Meet Viceland, the 24-hour TV channel from Vice launching in the UK today

“A new TV channel for and by young people curious about life right now.”

By Anna Leszkiewicz

Where might you find Ellen Page on an international tour of different LGBT scenes. Krishna Andavolu exploring  marijuana etiquette, and Clive Martin recording his nights out in detail? Of course, the answer is Viceland, the 24-hour TV channel from Vice Media, which launches in Britain today.

Described by the Vice team as “a new TV channel for and by young people curious about life right now” under the creative direction of Spike Jonze (yes, that Spike Jonze), its content is made up of a mix of documentaries, lifestyle, entertainment and news programming — and a small portion of the most popular video content from the Vice website.

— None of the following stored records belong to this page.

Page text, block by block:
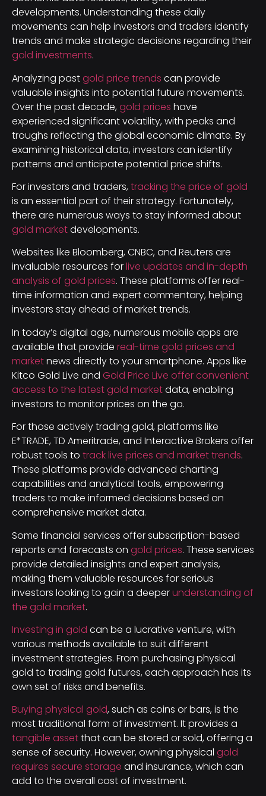
developments. Understanding these daily
movements can help investors and traders identify
trends and make strategic decisions regarding their
gold investments.
Analyzing pastgold price trends can provide
valuable insights into potential future movements.
Over the past decade, gold prices have
experienced significant volatility, with peaks and
troughs reflecting the global economic climate. By
examining historical data, investors can identify
patterns and anticipate potential price shifts.
For investors and traders, tracking the price of gold
is an essential part of their strategy. Fortunately,
there are numerous ways to stay informed about
gold marketdevelopments.
Websites like Bloomberg, CNBC, and Reuters are
invaluable resources forlive updates and in-depth
analysis of gold prices. These platforms offer real-
time information and expert commentary, helping
investors stay ahead of market trends.
In today’s digital age, numerous mobile apps are
available that provide real-time gold prices and
marketnews directly to your smartphone. Apps like
Kitco Gold Live and Gold Price Live offer convenient
access to the latest gold marketdata, enabling
investors to monitor prices on the go.
For those actively trading gold, platforms like
E*TRADE, TD Ameritrade, and Interactive Brokers offer
robust tools to track live prices and market trends.
These platforms provide advanced charting
capabilities and analytical tools, empowering
traders to make informed decisions based on
comprehensive market data.
Some financial services offer subscription-based
reports and forecasts on gold prices. These services
provide detailed insights and expert analysis,
making them valuable resources for serious
investors looking to gain a deeperunderstanding of
the gold market.
Investing in gold can be a lucrative venture, with
various methods available to suit different
investment strategies. From purchasing physical
gold to trading gold futures, each approach has its
own set of risks and benefits.
Buying physical gold, such as coins or bars, is the
most traditional form of investment. It provides a
tangible assetthat can be stored or sold, offering a
sense of security. However, owning physical gold
requires secure storage and insurance, which can
add to the overall cost of investment.
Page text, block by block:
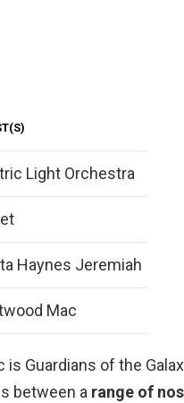
Light Orchestra
Haynes Jeremiah
Mac
Guardians of the
between a range of
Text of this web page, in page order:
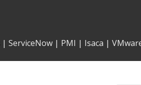
| ServiceNow | PMI | Isaca |
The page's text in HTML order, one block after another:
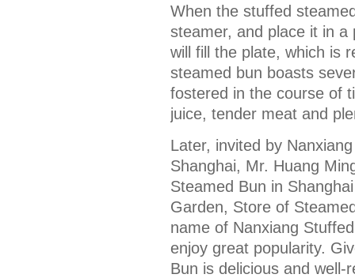
When the stuffed
steamer, and place it in
will fill the plate, which is
steamed bun boasts
fostered in the course of
juice, tender meat and
Later, invited by
Shanghai, Mr. Huang
Steamed Bun in
Garden, Store of
name of Nanxiang
enjoy great popularity.
Bun is delicious and
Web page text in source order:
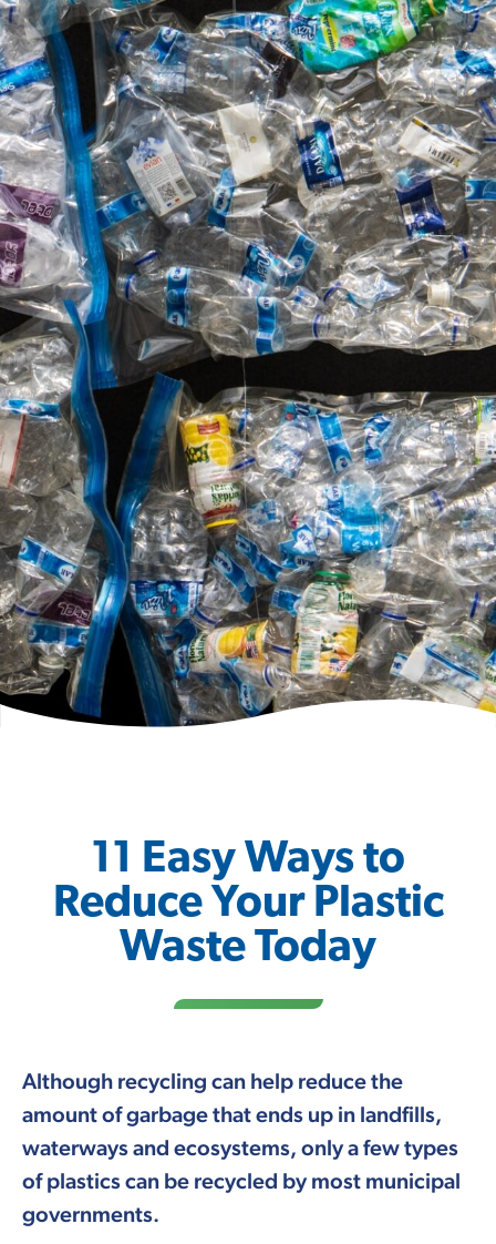
11 Easy Ways to
Reduce Your Plastic
Waste Today
Although recycling can help reduce the
amount of garbage that ends up in landfills,
waterways and ecosystems, only a few types
of plastics can be recycled by most municipal
governments.

The channel marks its first day on UK screens with new offering The Viceland UK Census, a 90-minute doc that claims to reveal the true attitudes and beliefs of young people in the UK by offering them a platform to say whatever’s on their mind.

The channel follows in the footsteps of Viceland US, which launched back in February of this year, and Vice Media CEO Shane Smith showed no fear when predicting the channel’s success. “Twelve months from now we’ll be on the cover of Time magazine as the guys who brought millennials back to TV,” he boasted to The Hollywood Reporter.

Six months later, and that Time cover might need pushing back. During the American launch, Viceland struck an agreement with Nielsen to keep its ratings private for six months – when they were finally revealed last month, they were disappointingly low. Viceland’s average 18-49 prime-time audience in July was just 45,000, less than half of the 92,000 that H2, the channel it replaced, averaged in the previous July. The median viewer’s age has dropped by 17 years, but the average Viceland viewer is still 40 – meaning that half of its viewers are not part of the millennial bracket, widely defined as between 18 and 34.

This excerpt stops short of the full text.